Firms fined for quarry blast damage

Blast at Brayford Quarry in North Devon sends fly rock on to public road and damages waiting cars

HANSON and WCD Sleeman have both been fined after a quarry blast sent rocks flying 200 metres into the air and on to a public road, causing damage to waiting cars.

The falling blast debris landed well outside of the designated danger zone during the incident at Brayford Quarry in North Devon, on 24 February 2011, and narrowly avoided striking a workman who had halted traffic while the blasting took place.

Frome-based WCD Sleeman and Sons Ltd, who organized the blast, and quarry operators Hanson Quarry Products Europe Ltd were both prosecuted after an investigation by the Health and Safety Executive (HSE) identified serious control failings.

Barnstaple Magistrates’ Court heard that two cars waiting in the queue on a nearby public road were hit by flying rock, which dented the bonnet of one and a smashed the windscreen of the other.

HSE inspectors discovered an 8.5kg piece of rock on the other side of the road. Six other smaller pieces of rock were also recovered from the road.

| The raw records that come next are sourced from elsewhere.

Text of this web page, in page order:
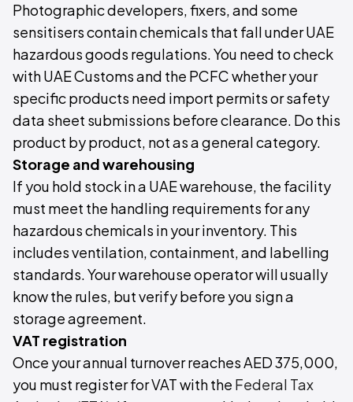
Photographic developers, fixers, and some
sensitisers contain chemicals that fall under UAE
hazardous goods regulations. You need to check
with UAE Customs and the PCFC whether your
specific products need import permits or safety
data sheet submissions before clearance. Do this
product by product, not as a general category.
Storage and warehousing
If you hold stock in a UAE warehouse, the facility
must meet the handling requirements for any
hazardous chemicals in your inventory. This
includes ventilation, containment, and labelling
standards. Your warehouse operator will usually
know the rules, but verify before you sign a
storage agreement.
VAT registration
Once your annual turnover reaches AED 375,000,
you must register for VAT with the Federal Tax
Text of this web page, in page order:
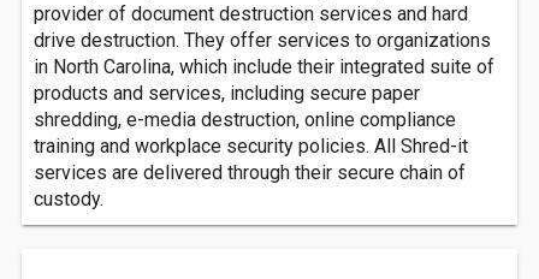
provider of document destruction services and hard
drive destruction. They offer services to organizations
in North Carolina, which include their integrated suite of
products and services, including secure paper
shredding, e-media destruction, online compliance
training and workplace security policies. All Shred-it
services are delivered through their secure chain of
custody.
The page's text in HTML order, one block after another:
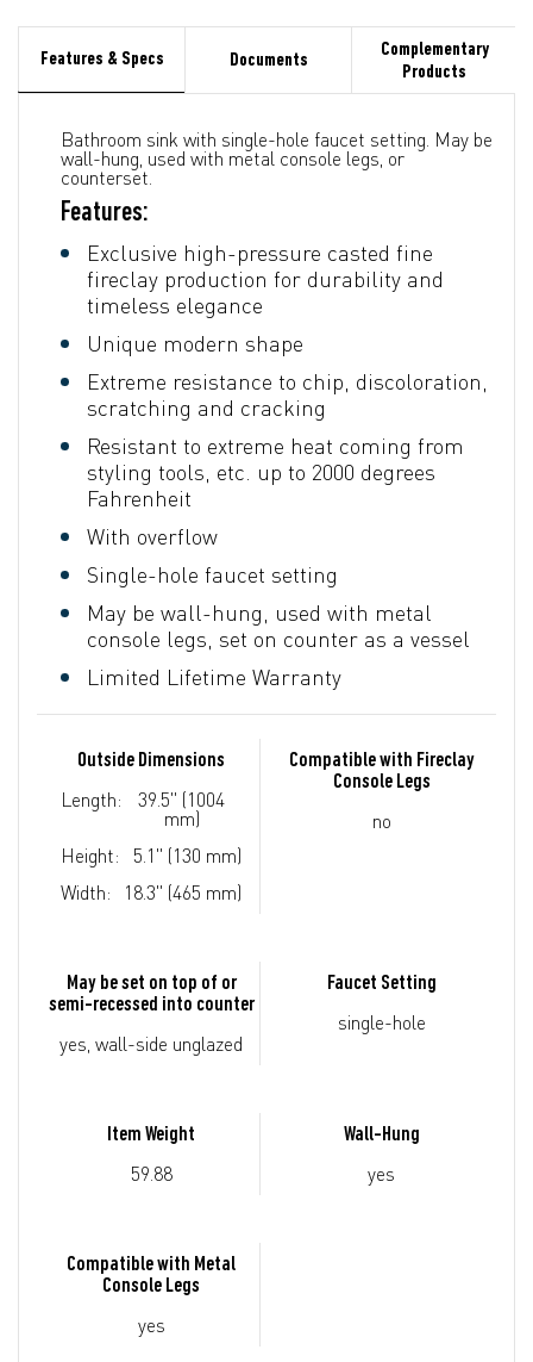
Features & Specs Documents
Complementary
Products
Bathroom sink with single-hole faucet setting. May be
wall-hung, used with metal console legs, or
counterset.
Features:
Exclusive high-pressure casted fine
fireclay production for durability and
timeless elegance
Unique modern shape
Extreme resistance to chip, discoloration,
scratching and cracking
Resistant to extreme heat coming from
styling tools, etc. up to 2000 degrees
Fahrenheit
With overflow
Single-hole faucet setting
May be wall-hung, used with metal
console legs, set on counter as a vessel
Limited Lifetime Warranty
Outside Dimensions
Length:
39.5" (1004
mm)
Height:
5.1" (130 mm)
Width:
18.3" (465 mm)
Compatible with Fireclay
Console Legs
no
May be set on top of or
semi-recessed into counter
yes, wall-side unglazed
Faucet Setting
single-hole
Item Weight
59.88
Wall-Hung
yes
Compatible with Metal
Console Legs
yes
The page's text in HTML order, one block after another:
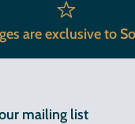
are exclusive to
mailing list
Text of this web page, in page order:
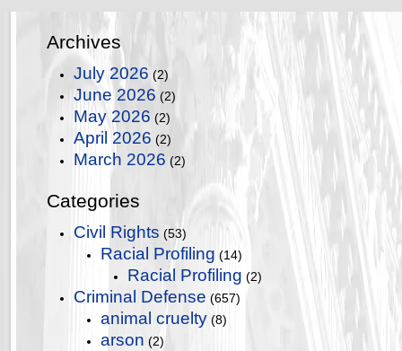
Archives
July 2026 (2)
June 2026 (2)
May 2026 (2)
April 2026 (2)
March 2026 (2)
Categories
Civil Rights (53)
Racial Profiling (14)
Racial Profiling (2)
Criminal Defense (657)
animal cruelty (8)
arson (2)

A workman acting as a sentry on the road to manage traffic during the blasting heard the rocks coming through the trees. He covered his head with his stop-go board and took cover next to a large van which was waiting on the road. The driver of the van saw pieces of rock pass over the workman.

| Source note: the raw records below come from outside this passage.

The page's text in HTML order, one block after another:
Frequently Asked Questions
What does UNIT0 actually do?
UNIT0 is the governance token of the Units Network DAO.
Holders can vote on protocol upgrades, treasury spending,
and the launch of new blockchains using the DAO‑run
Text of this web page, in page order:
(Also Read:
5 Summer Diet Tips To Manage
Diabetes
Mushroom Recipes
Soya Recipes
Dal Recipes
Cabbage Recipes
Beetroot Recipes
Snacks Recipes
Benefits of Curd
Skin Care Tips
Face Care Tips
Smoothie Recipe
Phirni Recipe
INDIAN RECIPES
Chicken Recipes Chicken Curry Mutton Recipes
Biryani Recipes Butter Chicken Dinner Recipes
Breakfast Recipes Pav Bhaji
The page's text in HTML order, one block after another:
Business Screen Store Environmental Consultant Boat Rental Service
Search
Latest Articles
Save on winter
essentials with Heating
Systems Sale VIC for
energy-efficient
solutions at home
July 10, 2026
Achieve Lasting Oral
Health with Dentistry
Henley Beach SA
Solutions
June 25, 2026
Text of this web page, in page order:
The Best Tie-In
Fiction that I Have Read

WCD Sleeman and Sons Ltd were fined £20,000 and ordered to pay £17,000 in costs after pleading guilty to breaching Section 3(1) of the Health and Safety at Work Act 1974.

Hanson Quarry Products Europe Ltd were fined £20,000 with £14,000 costs after pleading guilty to single a breach of the Quarries Regulations 1999.

Speaking after the hearing, HSE Inspector of Quarries, Mike Tetley, said: ‘This was a very serious incident that could easily have led to death or serious injury.

‘Blasting operations at quarries are inherently high risk, and these risks must be rigorously controlled by good explosives engineering practice and in accordance with legal requirements.

‘Where contractors are involved, it is important that appropriate levels of communication and co-operation are in place. It is totally unacceptable for both members of the public and employees to be put at serious risk of being hit by rocks, as happened here in an entirely preventable incident.

‘I hope this case sends a clear message to the industry that proper planning and control is required at all times.’